What you will do :: Show every line of the data below that includes the word "text".
- Opening Delimiter -
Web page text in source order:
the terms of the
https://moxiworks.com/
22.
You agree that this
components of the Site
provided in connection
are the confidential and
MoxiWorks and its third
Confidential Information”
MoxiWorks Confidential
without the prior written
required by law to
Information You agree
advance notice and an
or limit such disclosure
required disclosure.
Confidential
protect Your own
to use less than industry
- Closing Delimiter -
- Opening Delimiter -
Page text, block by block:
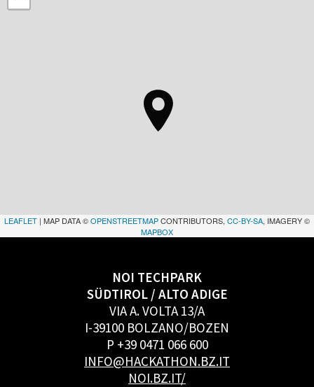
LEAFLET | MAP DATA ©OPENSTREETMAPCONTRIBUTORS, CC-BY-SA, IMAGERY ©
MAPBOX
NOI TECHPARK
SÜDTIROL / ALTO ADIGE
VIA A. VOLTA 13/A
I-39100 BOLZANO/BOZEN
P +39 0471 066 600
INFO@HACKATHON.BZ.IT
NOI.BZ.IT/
- Closing Delimiter -
Task solution ::
Web page text in source order:
Page text, block by block:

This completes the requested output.